#### [EXERCISE DETAILS]
Omit the pictures and output every entry below exactly as written.

[Records from a dataset]
:::

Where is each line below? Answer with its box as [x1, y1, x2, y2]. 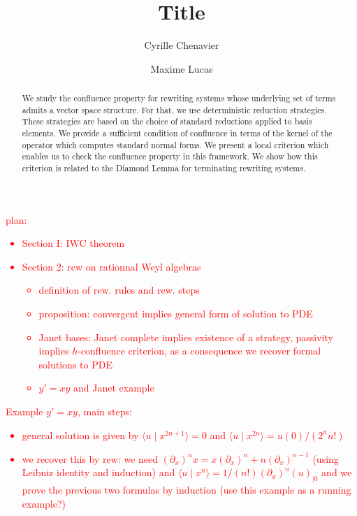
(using [312, 451, 339, 466]
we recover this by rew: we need [22, 451, 158, 466]
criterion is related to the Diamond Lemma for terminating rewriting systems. [22, 162, 306, 174]
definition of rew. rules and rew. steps [38, 282, 200, 297]
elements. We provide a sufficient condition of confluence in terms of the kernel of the [22, 127, 333, 139]
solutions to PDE [38, 357, 112, 371]
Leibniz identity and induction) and [22, 465, 175, 480]
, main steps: [77, 404, 132, 419]
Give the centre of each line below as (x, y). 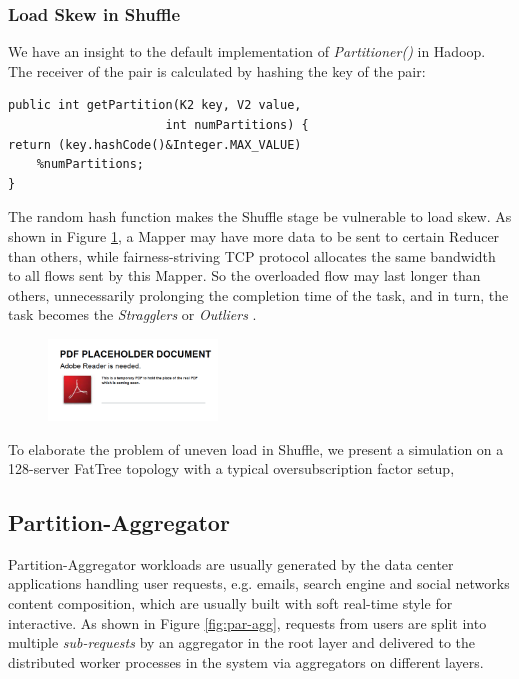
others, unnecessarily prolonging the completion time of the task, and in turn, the (258, 294)
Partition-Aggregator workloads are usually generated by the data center (231, 563)
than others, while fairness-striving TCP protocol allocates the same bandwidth (252, 255)
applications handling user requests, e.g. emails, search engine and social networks (259, 583)
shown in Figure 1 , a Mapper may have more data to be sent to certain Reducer (254, 235)
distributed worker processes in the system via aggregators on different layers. (246, 661)
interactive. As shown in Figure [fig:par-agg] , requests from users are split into (247, 622)
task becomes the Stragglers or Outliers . (132, 314)

:::

#### [RESPONSE TO THE TASK]
Where is each line below? Answer with its box as [x1, y1, x2, y2]. 
(using [312, 451, 339, 466]
we recover this by rew: we need [22, 451, 158, 466]
criterion is related to the Diamond Lemma for terminating rewriting systems. [22, 162, 306, 174]
definition of rew. rules and rew. steps [38, 282, 200, 297]
elements. We provide a sufficient condition of confluence in terms of the kernel of the [22, 127, 333, 139]
solutions to PDE [38, 357, 112, 371]
Leibniz identity and induction) and [22, 465, 175, 480]
, main steps: [77, 404, 132, 419]
Give the centre of each line below as (x, y). 
others, unnecessarily prolonging the completion time of the task, and in turn, the (258, 294)
Partition-Aggregator workloads are usually generated by the data center (231, 563)
than others, while fairness-striving TCP protocol allocates the same bandwidth (252, 255)
applications handling user requests, e.g. emails, search engine and social networks (259, 583)
shown in Figure 1 , a Mapper may have more data to be sent to certain Reducer (254, 235)
distributed worker processes in the system via aggregators on different layers. (246, 661)
interactive. As shown in Figure [fig:par-agg] , requests from users are split into (247, 622)
task becomes the Stragglers or Outliers . (132, 314)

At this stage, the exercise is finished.